Stage 1: Compelling Reasons

19. In the Judgment I began by recording that there was a substantial disagreement between the experts: see [132]. I also recorded that Mr Hooper had taken a more conventional approach and carried out what I termed an ITZA Valuation: see [133] and [134]. Mr Letman also reminded me that in evidence Mr Beaumont had accepted that an ITZA Valuation was conventional for retail premises (as Mr Holland accepted). I then gave my reasons for preferring Mr Hooper’s approach and analysis in six numbered paragraphs at [135]:

“i) In the Statement of Agreed Facts dated 12 December 2020 the experts agreed to adopt section 34(1) of the 1954 Act as the basis for valuation. It provides that on a statutory renewal the new rent is determined by the Court as follows:

"(1) The rent payable under a tenancy granted by order of the court under this Part of this Act shall be such as may be agreed between the landlord and the tenant or as, in default of such agreement, may be determined by the court to be that at which, having regard to the terms of the tenancy (other than those relating to rent), the holding might reasonably be expected to be let in the open market by a willing lessor, there being disregarded— (a) any effect on rent of the fact that the tenant has or his predecessors in title have been in occupation of the holding, (b) any goodwill attached to the holding by reason of the carrying on thereat of the business of the tenant (whether by him or by a predecessor of his in that business), (c) any effect on rent of an improvement to which this paragraph applies, (d) in the case of a holding comprising licensed premises, any addition to its value attributable to the licence, if it appears to the court that having regard to the terms of the current tenancy and any other relevant circumstances the benefit of the licence belongs to the tenant."

ii)

Mr Comiskey submitted (and I accept) that the primary difference between the experts was that Mr Hooper had valued 66-70 Parkway on the basis set out in section 34 whereas Mr Beaumont had not.

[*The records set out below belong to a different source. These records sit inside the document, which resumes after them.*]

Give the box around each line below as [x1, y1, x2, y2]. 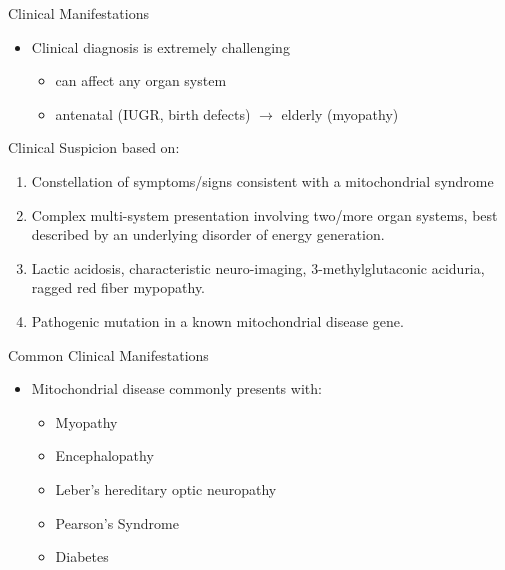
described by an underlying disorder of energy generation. [31, 224, 385, 245]
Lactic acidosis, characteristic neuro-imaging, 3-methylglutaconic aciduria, [31, 257, 485, 278]
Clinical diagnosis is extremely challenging [31, 36, 290, 57]
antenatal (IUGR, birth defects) [55, 103, 251, 124]
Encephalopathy [55, 445, 154, 466]
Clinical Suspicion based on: [8, 137, 180, 158]
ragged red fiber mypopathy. [31, 277, 206, 298]
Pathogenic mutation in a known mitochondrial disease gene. [31, 310, 404, 331]

Rather than value the premises as a single demise he chose to value them as if they had been let separately for retail and offices. He had also included tenant's improvements even though they are expressly excluded by the section.

iii)

Mr Comiskey suggested that Mr Beaumont's method was to be preferred. I disagree. In my judgment, it was reasonable to adopt the statutory basis and to use the Zoning Method of Valuation. Mr Beaumont gave no explanation for his departure from the basis set out in the Statement of Agreed Facts (and did not explain why he accepted it in the first place if he did not consider it appropriate).

iv)

The experts had also agreed all of the terms of the hypothetical lease apart from the terms of the alienation covenant and whether the landlord would permit the tenant to sublet part of the premises (as opposed to the whole). Mr Hooper's evidence was that the hypothetical lease would not have contained a covenant permitting the tenant to sublet part of the premises. He produced the leases of two of the agreed comparables which excluded such a provision. Mr Beaumont provided no evidential basis for suggesting that the hypothetical lease of the premises ought to have included it.

v)

Mr Beaumont had not considered whether consent would have been granted to divide up the premises under the Building Regulations and I was left with a considerable doubt whether the landlord would have been able to obtain it, given the limited means of escape and the requirements for separate and disabled WCs.

vi)

Mr Beaumont accepted that the Zoning Method of Valuation was simple to apply and in the Statement of Agreed Facts the experts had agreed the net internal area of 66-70 Parkway. Mr Beaumont's figure of £142,500 produced an ITZA valuation of £145 per square foot which was almost double the average ITZA valuation for the agreed comparables of £80.50. This satisfied me that Mr Beaumont's valuation was much too high.

136. I find, therefore, that the market value of 66-70 Parkway for the Relevant Period was £79,000 per annum and that the daily occupation charge was £216.44…..”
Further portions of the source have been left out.